心思一動,握緊她的手,燕簫沉聲安撫她:“夫子,是我。”
“我這是怎麼了?”眼神無焦距的移到燕簫身上。
燕簫遲疑開口:“夫子對之前的事情不記得了嗎?”
“之前的事情?”顧紅妝想了想,皺了眉,語勢凝重:“我想起來了,清晨的時候我被人襲擊了,那人是誰?”

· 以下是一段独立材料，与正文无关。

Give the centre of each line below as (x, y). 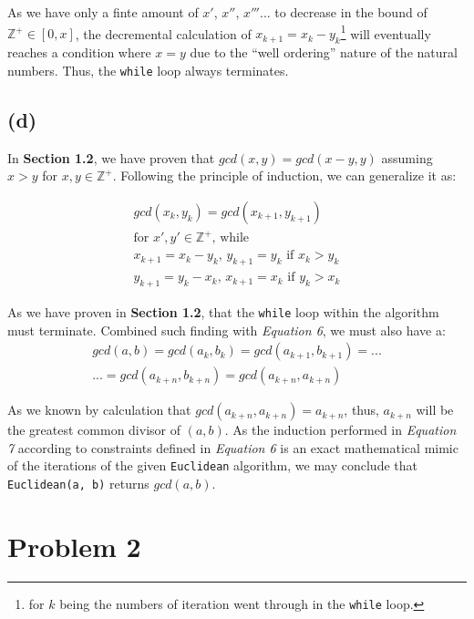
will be (435, 410)
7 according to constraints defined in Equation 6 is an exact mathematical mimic (233, 447)
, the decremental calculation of (163, 33)
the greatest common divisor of (94, 430)
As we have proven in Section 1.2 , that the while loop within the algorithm (223, 311)
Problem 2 (74, 546)
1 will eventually (386, 32)
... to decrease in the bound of (343, 12)
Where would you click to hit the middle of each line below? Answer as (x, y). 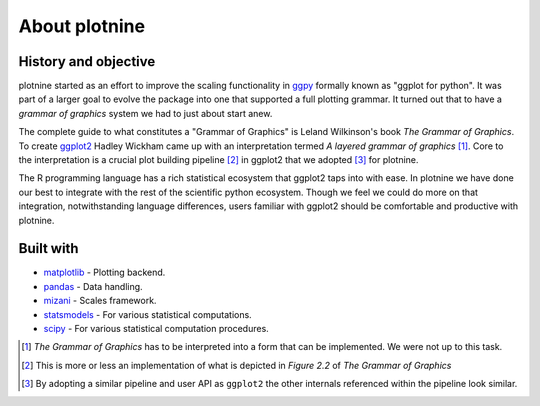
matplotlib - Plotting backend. (104, 272)
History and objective (87, 61)
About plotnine (81, 26)
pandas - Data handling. (93, 286)
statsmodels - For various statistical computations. (147, 314)
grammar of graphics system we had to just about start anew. (145, 113)
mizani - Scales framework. (100, 301)
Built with (48, 248)
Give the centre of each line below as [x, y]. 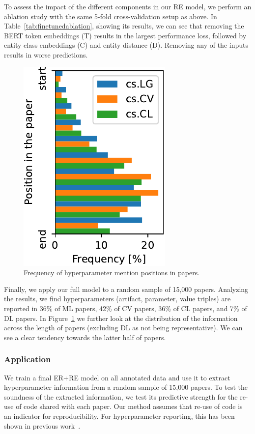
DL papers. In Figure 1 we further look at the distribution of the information [121, 318]
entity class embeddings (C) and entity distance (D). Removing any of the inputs [126, 45]
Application [28, 359]
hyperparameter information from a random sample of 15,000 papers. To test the [126, 387]
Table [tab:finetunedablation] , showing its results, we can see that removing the [124, 26]
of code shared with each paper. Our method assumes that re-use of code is [129, 406]
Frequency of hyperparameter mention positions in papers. [112, 273]
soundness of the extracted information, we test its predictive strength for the [121, 396]

燕簫分析道:“目前看情形是吳國人下的手,但破綻太過明顯,好像巴不得讓人知道下毒人是吳國人,栽贓陷害倒是多一些,但事實如何,還需查證。”
“……”見顧紅妝垂頭不說話,燕簫忍不住問道:“夫子在想什麼?”
“簫兒——”手忽然被顧紅妝握緊,面容驚惶難安:“死倒不算什麼,怕就怕……”
“夫子怕什麼?”燕簫聲音柔和下來,自從夫子醒來後,與他日漸親近不說,甚至會主動接近他,就連性情也柔弱了許多。

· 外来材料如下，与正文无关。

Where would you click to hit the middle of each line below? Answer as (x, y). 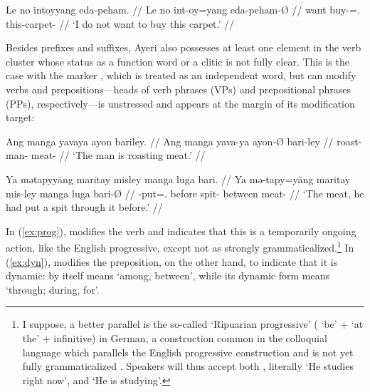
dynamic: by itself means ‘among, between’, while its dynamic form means (168, 275)
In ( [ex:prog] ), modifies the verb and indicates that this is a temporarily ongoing (181, 231)
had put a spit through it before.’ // (84, 207)
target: (20, 117)
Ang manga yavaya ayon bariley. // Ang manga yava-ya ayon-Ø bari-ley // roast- (184, 141)
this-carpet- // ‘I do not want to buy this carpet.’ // (120, 23)
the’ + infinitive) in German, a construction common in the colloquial (175, 337)
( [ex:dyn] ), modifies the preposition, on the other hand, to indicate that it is (172, 261)
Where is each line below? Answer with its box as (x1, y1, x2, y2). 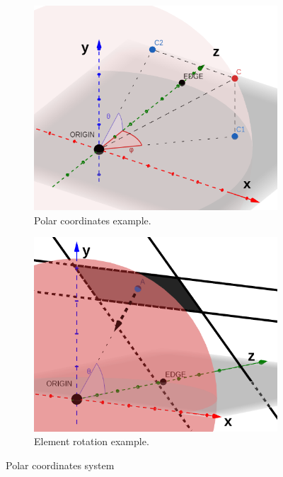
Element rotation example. (34, 434, 149, 449)
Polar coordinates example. (34, 212, 151, 227)
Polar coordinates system (6, 458, 115, 473)
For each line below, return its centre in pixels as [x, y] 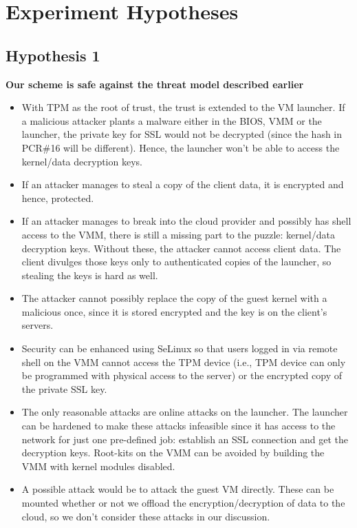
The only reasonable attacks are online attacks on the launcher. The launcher [185, 412]
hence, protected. [58, 197]
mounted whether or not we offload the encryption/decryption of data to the [183, 503]
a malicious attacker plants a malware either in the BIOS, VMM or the [172, 120]
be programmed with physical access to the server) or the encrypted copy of [182, 375]
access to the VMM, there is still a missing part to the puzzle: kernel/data [178, 234]
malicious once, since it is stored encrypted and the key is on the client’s [174, 311]
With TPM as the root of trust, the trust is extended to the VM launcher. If [183, 107]
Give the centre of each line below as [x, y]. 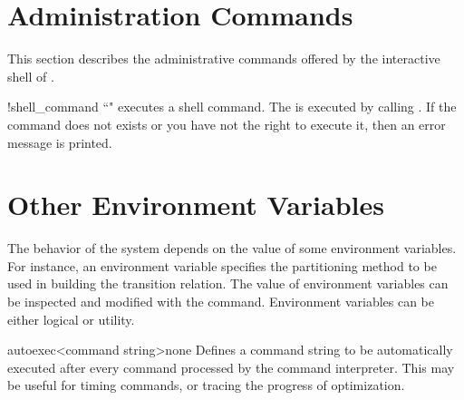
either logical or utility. [71, 319]
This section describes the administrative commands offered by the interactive [224, 59]
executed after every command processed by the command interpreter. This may [231, 367]
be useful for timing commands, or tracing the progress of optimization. [206, 385]
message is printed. [60, 142]
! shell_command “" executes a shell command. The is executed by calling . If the [232, 107]
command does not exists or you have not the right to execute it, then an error [227, 124]
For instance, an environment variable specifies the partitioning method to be [222, 265]
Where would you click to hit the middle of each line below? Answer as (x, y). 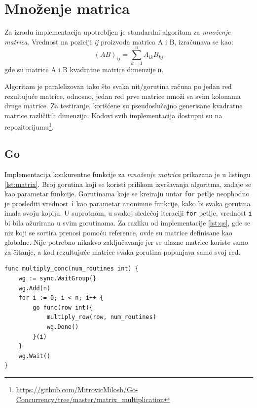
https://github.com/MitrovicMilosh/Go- (77, 389)
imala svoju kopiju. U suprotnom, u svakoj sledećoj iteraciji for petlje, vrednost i (128, 213)
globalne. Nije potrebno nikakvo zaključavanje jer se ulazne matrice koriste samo (126, 242)
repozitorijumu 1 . (29, 126)
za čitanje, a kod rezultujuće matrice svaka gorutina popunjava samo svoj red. (123, 251)
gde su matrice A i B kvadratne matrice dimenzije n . (84, 69)
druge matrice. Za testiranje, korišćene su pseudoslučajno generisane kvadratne (124, 106)
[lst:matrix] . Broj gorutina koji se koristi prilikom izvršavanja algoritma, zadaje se (128, 184)
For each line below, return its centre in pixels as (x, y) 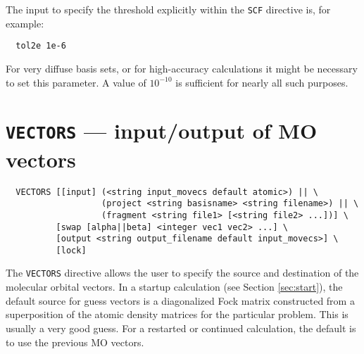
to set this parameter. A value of (76, 82)
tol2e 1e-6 (41, 46)
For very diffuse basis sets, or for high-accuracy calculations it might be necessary (182, 68)
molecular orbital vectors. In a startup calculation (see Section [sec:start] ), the (174, 287)
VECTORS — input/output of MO (162, 131)
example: (25, 23)
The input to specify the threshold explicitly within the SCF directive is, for (168, 9)
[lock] (71, 250)
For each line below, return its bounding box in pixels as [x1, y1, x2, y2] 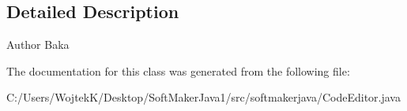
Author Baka [6, 36, 70, 53]
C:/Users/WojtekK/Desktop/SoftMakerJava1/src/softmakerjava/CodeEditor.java [6, 89, 401, 105]
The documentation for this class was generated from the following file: [6, 62, 350, 79]
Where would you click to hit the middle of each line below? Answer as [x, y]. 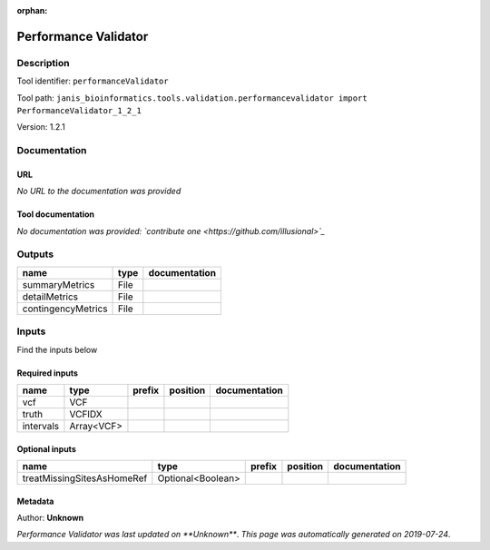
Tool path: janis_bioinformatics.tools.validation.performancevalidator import [192, 98]
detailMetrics [50, 297]
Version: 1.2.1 [41, 127]
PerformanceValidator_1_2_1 [79, 110]
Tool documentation [56, 214]
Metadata [35, 501]
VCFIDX [86, 414]
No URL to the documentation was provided [99, 192]

李恪說:“太傅如今眼睛瞎了,對諸事沒有安全感,難免會這麼依賴人,放眼東宮,她最信賴的人就是殿下您了。”
失神中,只聽顧紅妝開口說道:“怕只怕大業未成,我怎能捨簫兒獨身離去?”
燕簫心絃一動,摟著她的肩安撫的拍了拍,顧紅妝順勢靠在他的肩上,嘴角緩緩揚起一抹恬靜的笑容。
那笑,竟透出一絲幸福滿足之意。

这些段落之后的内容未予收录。